Exercise data =>
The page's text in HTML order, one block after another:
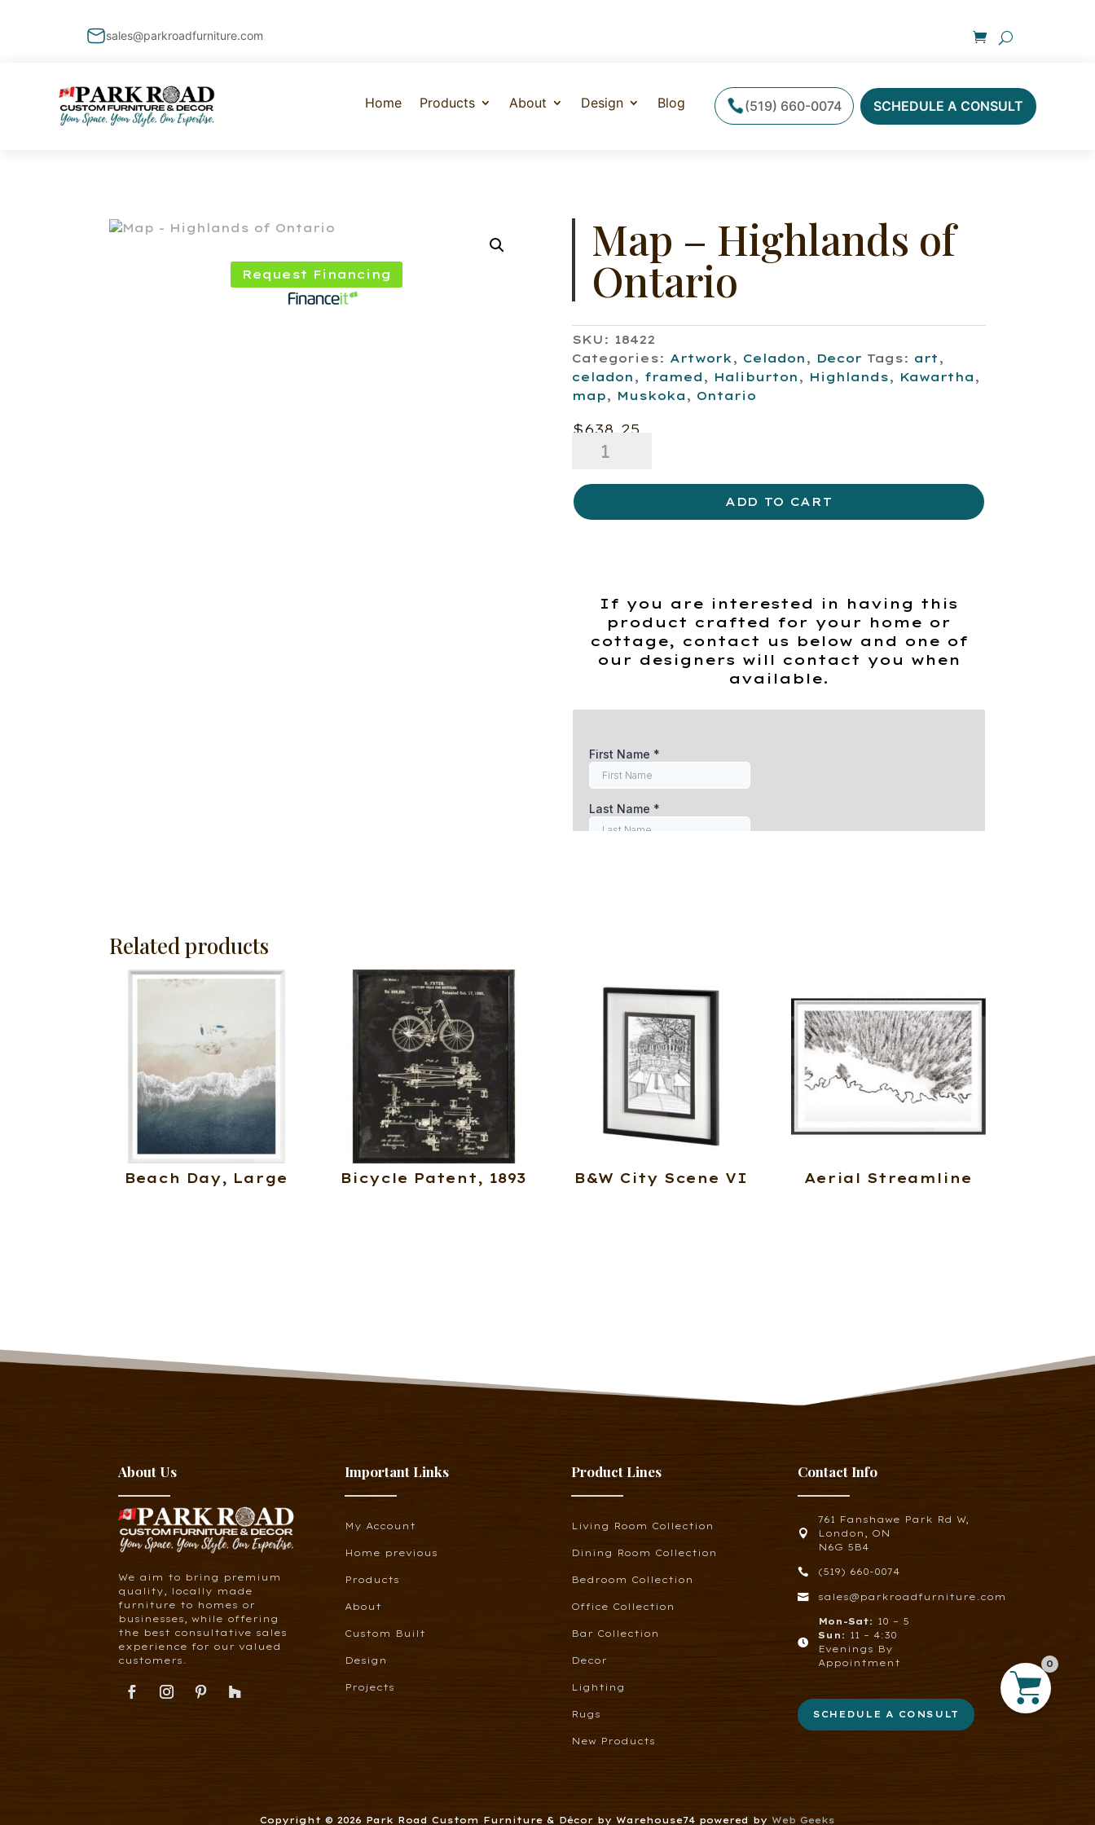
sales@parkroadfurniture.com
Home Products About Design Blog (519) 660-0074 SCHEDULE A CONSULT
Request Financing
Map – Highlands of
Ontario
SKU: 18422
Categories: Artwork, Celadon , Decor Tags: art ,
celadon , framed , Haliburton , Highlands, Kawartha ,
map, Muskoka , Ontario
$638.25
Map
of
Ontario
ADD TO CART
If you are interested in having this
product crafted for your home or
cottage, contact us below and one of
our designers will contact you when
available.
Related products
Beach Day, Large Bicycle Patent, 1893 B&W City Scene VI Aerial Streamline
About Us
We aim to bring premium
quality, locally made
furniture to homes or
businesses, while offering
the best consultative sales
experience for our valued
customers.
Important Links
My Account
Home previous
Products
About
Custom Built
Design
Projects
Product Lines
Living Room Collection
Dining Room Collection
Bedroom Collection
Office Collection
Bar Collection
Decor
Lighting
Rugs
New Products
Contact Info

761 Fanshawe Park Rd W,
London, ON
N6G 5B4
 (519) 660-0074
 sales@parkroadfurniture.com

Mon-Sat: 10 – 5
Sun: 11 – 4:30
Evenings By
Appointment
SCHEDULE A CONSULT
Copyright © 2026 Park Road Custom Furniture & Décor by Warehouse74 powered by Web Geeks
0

Exercise brief => Copy, without any change, the lines above from the one containing "Beach Day, Large" to the end, both ends included. Add nothing else.

Task solution =>
Beach Day, Large Bicycle Patent, 1893 B&W City Scene VI Aerial Streamline
About Us
We aim to bring premium
quality, locally made
furniture to homes or
businesses, while offering
the best consultative sales
experience for our valued
customers.
Important Links
My Account
Home previous
Products
About
Custom Built
Design
Projects
Product Lines
Living Room Collection
Dining Room Collection
Bedroom Collection
Office Collection
Bar Collection
Decor
Lighting
Rugs
New Products
Contact Info

761 Fanshawe Park Rd W,
London, ON
N6G 5B4
 (519) 660-0074
 sales@parkroadfurniture.com

Mon-Sat: 10 – 5
Sun: 11 – 4:30
Evenings By
Appointment
SCHEDULE A CONSULT
Copyright © 2026 Park Road Custom Furniture & Décor by Warehouse74 powered by Web Geeks
0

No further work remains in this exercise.